-- Data to use follows --

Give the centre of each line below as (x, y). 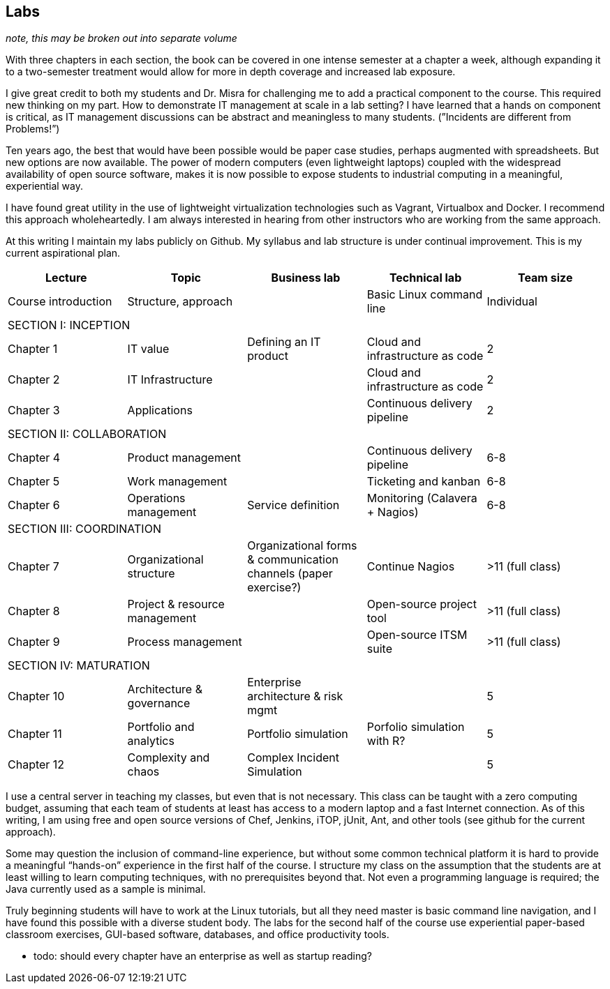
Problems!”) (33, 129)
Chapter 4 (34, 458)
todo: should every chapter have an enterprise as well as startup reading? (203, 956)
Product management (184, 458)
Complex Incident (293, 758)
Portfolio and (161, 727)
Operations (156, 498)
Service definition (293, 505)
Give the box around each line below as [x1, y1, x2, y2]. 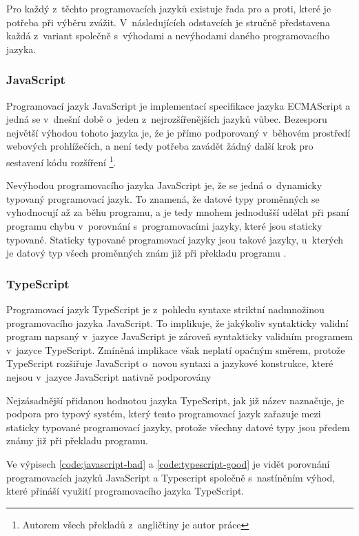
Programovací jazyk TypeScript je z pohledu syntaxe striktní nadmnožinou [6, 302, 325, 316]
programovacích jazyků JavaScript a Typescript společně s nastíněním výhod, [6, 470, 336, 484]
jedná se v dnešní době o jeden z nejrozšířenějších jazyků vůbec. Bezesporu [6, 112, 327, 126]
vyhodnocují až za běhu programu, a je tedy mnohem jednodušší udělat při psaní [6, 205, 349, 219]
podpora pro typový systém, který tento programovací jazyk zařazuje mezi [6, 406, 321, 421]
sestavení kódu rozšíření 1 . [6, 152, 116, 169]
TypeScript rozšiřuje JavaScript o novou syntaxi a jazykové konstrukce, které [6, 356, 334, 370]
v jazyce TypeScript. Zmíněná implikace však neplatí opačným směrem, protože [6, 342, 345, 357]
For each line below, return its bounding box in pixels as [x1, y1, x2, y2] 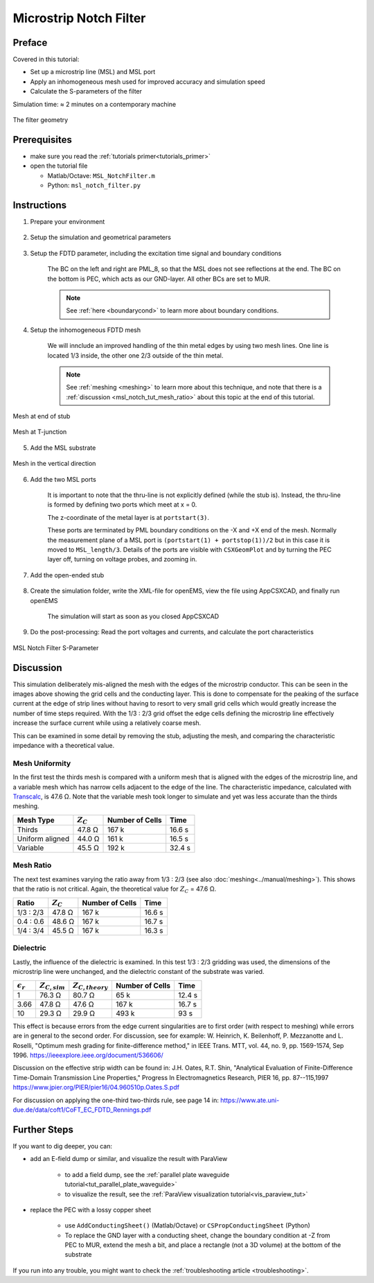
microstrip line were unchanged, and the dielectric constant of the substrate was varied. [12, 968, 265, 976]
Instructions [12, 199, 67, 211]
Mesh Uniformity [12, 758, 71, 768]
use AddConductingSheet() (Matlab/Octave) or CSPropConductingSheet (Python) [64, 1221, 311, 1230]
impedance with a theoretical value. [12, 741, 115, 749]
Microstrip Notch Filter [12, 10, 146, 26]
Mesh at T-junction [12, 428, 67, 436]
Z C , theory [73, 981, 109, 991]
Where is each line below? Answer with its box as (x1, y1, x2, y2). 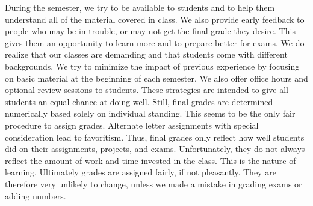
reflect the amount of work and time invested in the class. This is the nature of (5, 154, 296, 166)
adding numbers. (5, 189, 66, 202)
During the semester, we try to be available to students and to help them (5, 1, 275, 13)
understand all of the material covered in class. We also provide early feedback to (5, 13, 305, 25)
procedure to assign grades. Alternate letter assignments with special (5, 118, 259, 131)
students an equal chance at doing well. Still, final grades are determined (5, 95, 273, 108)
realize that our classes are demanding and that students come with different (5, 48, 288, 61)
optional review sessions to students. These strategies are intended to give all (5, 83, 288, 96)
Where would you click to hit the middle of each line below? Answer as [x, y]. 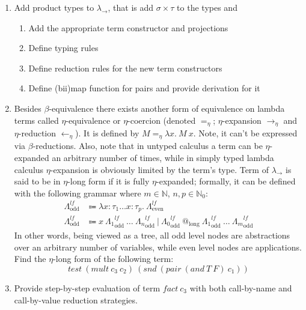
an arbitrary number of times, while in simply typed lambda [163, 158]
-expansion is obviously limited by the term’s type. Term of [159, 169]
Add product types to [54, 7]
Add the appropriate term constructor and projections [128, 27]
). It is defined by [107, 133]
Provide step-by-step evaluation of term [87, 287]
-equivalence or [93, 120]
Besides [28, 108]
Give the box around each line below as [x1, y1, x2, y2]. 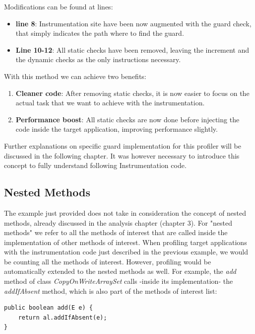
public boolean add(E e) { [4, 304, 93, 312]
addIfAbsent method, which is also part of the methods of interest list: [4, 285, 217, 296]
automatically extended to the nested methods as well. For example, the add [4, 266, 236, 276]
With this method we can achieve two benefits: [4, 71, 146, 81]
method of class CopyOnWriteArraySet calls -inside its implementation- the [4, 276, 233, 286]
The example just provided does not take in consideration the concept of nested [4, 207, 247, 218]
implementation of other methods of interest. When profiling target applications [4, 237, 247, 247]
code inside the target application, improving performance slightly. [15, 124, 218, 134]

-- Data to use concluded --
-- Data to use follows --

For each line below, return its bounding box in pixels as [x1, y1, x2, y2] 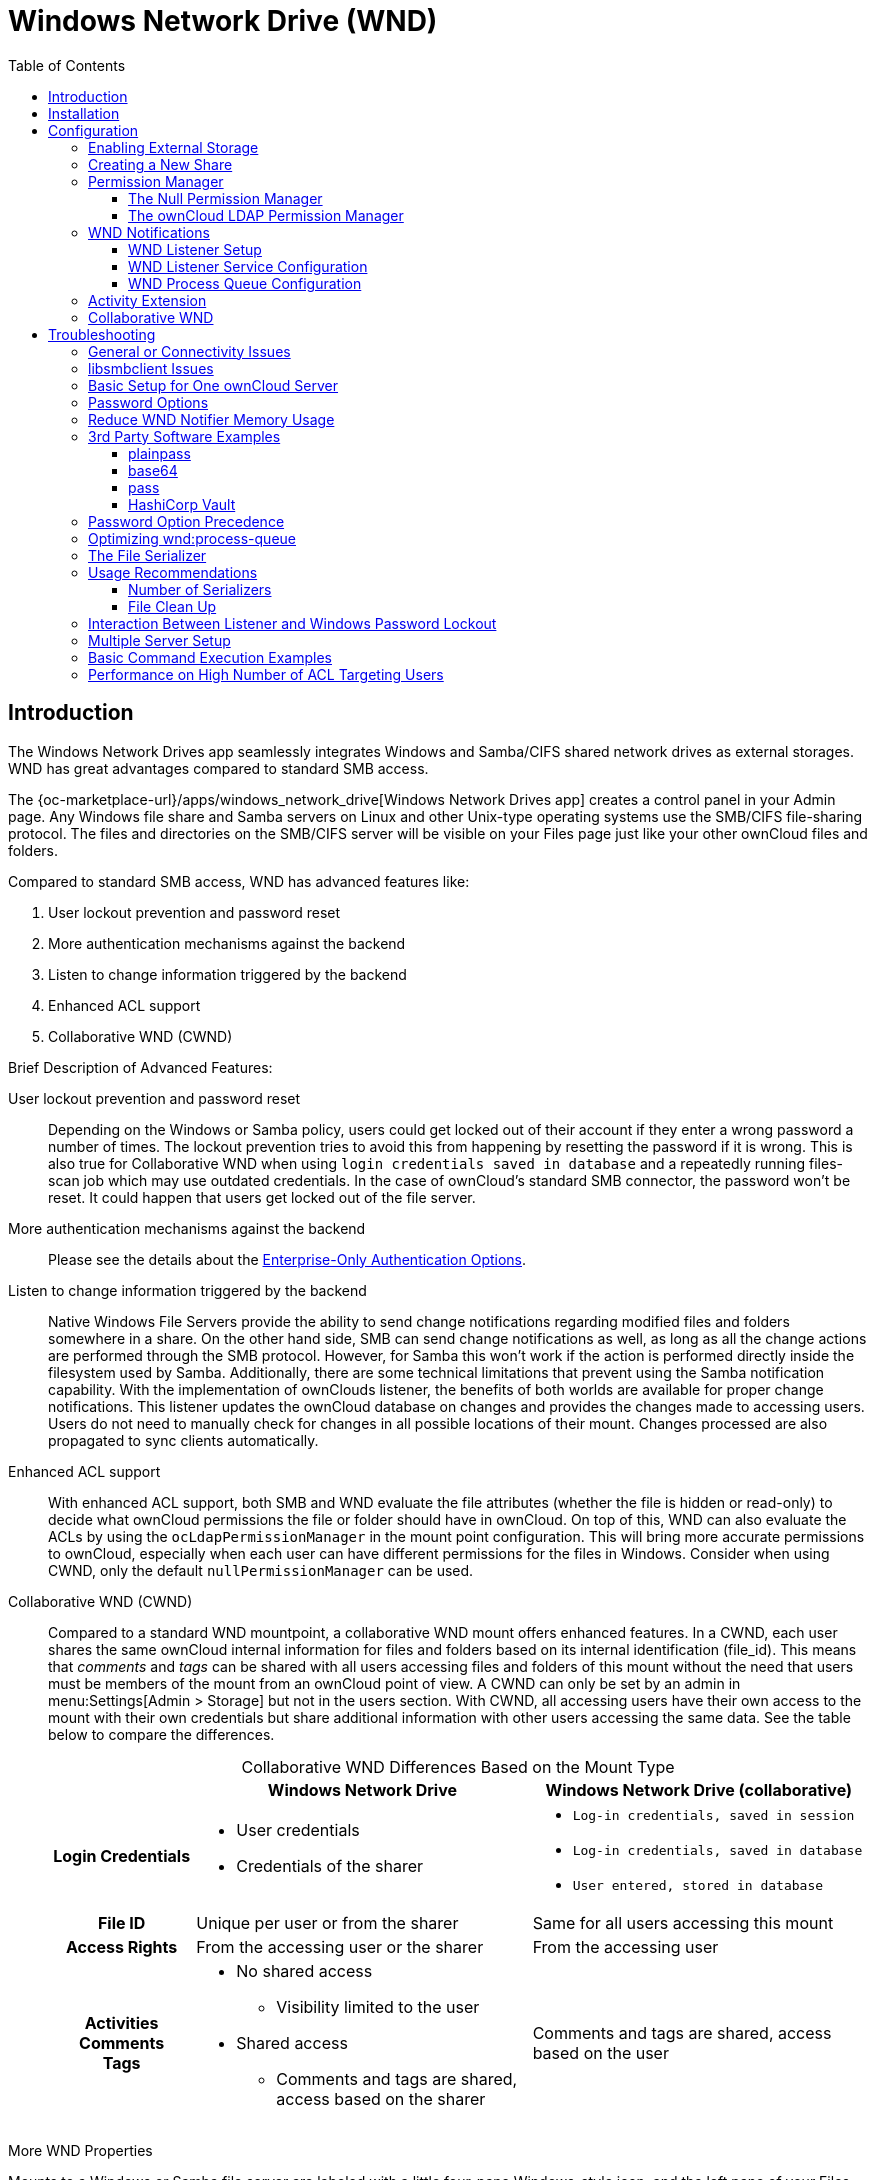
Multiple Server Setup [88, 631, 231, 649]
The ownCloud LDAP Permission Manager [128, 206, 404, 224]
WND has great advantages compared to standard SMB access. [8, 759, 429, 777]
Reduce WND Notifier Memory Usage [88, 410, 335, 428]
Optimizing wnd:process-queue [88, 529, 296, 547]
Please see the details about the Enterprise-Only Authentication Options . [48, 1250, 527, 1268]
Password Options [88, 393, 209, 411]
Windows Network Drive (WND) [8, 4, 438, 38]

-- Data to use concluded --
-- Data to use follows --

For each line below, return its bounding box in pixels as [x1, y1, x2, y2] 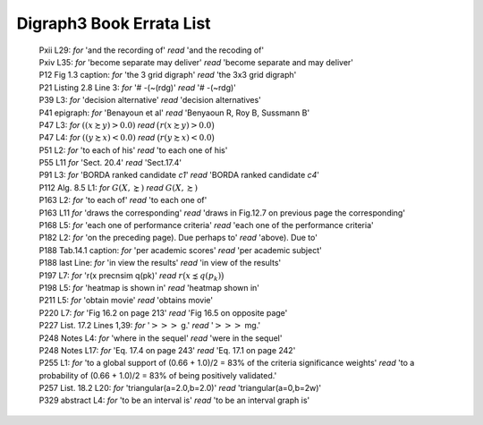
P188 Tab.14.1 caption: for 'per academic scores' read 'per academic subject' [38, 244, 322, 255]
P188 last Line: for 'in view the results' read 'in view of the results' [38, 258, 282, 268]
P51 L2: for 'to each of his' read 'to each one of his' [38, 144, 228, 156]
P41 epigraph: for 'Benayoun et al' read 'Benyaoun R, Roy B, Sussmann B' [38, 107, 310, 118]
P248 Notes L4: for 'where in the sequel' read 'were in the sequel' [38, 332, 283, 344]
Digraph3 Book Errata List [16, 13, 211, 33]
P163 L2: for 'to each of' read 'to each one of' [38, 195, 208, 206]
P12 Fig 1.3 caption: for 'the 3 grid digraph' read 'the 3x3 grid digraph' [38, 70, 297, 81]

-- Data to use concluded --

> **What this task involves**:
Although pictures appear among the records above, write out exactly only the lines from the one that has "Z C , theory [73, 981, 109, 991]" through the one that has "understand all of", and leave the pictures out.

> **Response below**:
Z C , theory [73, 981, 109, 991]
Where is each line below? Answer with its box as (x1, y1, x2, y2). 
reflect the amount of work and time invested in the class. This is the nature of (5, 154, 296, 166)
adding numbers. (5, 189, 66, 202)
During the semester, we try to be available to students and to help them (5, 1, 275, 13)
understand all of the material covered in class. We also provide early feedback to (5, 13, 305, 25)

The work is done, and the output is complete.